* [TASK GOAL]:
After locating the line that contains "мал азығындағы минералдар", restate it and each later line word for word through the end of the records.

* [STORED DATA]:
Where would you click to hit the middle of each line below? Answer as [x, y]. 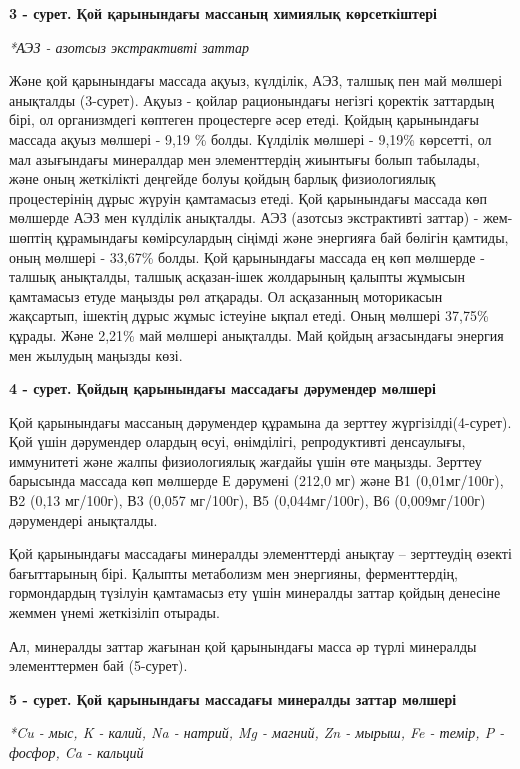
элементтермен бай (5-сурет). [98, 665]
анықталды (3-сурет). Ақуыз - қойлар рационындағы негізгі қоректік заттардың [252, 99]
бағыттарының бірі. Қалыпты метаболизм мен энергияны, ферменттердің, [233, 572]
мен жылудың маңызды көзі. [96, 354]
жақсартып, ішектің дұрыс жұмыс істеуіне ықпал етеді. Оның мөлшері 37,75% [249, 315]
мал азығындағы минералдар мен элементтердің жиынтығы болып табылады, [244, 158]
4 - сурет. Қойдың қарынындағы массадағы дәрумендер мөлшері [222, 388]
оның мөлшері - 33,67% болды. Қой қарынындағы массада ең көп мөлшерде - [247, 256]

* [RESULT FOR THIS TASK]:
мал азығындағы минералдар мен элементтердің жиынтығы болып табылады, [244, 158]
4 - сурет. Қойдың қарынындағы массадағы дәрумендер мөлшері [222, 388]
оның мөлшері - 33,67% болды. Қой қарынындағы массада ең көп мөлшерде - [247, 256]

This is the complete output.